I defined a testing method based on the same principle but with a completely different implementation.
I took all games played at ICCF during the year 2008 between master level (2400+) correspondence players with at least 40 moves played.
From these games I extracted the EPD of the positions at move 15, 25 and 35 both with white and with black to move.
I then discarded all positions that were present more than once in the resulting epd file.
I was left with 4830 positions.
Testing was done using Polyglot’s “epd-test” function. For each position the tested engine was given three seconds to find the move that the correspondence master had played. Test duration was thus a little less than four hours per engine.
The total number of “found” moves was recorded.
Testing was performed on a Quad PC (Q6600 overclocked at 3.5 Ghz) under windows XP 64 bits.
Using this method 16 engines with CCRL 40/40 ratings regularly distributed between 2590 and 3320 were tested. When existing, 64-bits version of the engines were used.
Here is the list of the engines with the number of threads used by each one:
Code: Select all
Rybka 3 - T4
Naum 4 - T4
Rybka 2.2n2 - T4
Zappa Mex-II - T4
DeepSjeng WC2008 - T4
Hiarcs 12 - T4
Bright 0.4a - T4
Glaurung 2.2 - T4
Naum 3.1 - T1
Fruit 2.3.1 - T1
Spike 1.2 Turin - T1
ChessTiger 2007.1 - T1
Colossus 2008b - T1
Aristarch 4.50 - T1
SOS 5.1 - T1
Yace 0.99.87 - T1
Here are the results :
Code: Select all
Estimated CCRL 40/40 Abs(Error)
3164 3228 64
3101 3152 51
3032 3109 77
3109 3070 39
2905 3029 124
3161 3004 157
2979 2998 19
3007 2994 13
2917 2962 45
2912 2882 30
2869 2849 20
2774 2802 28
2827 2747 80
2646 2699 53
2760 2666 94
2619 2590 29
So there is some kind of trend according which stronger engines tend to agree more than weaker ones with the moves played by correspondence masters when given a very short time for analysis.
But is this link close enough to be of any practical value for effective testing tasks ?
Median error of the estimation is 58 Elo points : this means that when we apply this rating procedure to the 16 engines, our estimation will be closer than 58 points from the real elo for 50 % of engines.
But for the other engines we could get a considerably more faulty value.
The test overestimates DeepSjeng by 157 elo points and underestimates Zappa by 124 points.
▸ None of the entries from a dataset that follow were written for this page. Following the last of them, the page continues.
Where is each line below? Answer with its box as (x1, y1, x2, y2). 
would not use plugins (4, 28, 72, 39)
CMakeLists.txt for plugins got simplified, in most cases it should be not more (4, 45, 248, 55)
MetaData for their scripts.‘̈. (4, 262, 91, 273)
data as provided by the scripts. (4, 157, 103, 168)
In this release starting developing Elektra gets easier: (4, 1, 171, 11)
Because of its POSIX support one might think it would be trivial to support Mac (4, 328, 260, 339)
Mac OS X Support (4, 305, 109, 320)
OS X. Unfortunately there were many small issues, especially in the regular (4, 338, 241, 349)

And this is when we back-apply the formula to those engines from which the formula has been built. We must always fear that applying it to a “foreign” engine could lead to a larger error …
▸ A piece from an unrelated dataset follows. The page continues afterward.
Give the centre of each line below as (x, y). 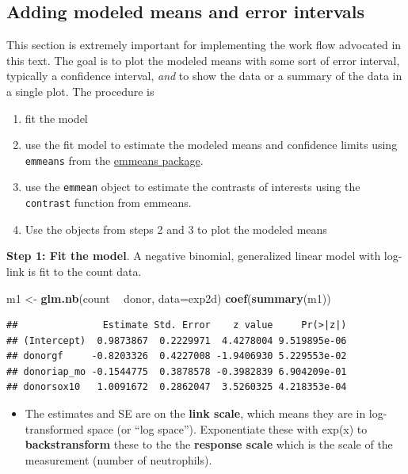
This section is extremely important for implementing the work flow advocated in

So the conclusion is evident : there is some kind of value in this test (for example for the fast preliminary rating of a completely unknown engine) but it is far from being enough precise for the one who is busy tuning an engine and needs to discriminate between two versions that will probably differ by no more than a few elo points.
Marc
PS I also tested quite a few variants of the test, with more or less time allowed, larger or smaller number of positions, higher-order interpolation formulas, and so on : I was not able to get something better than the example shown.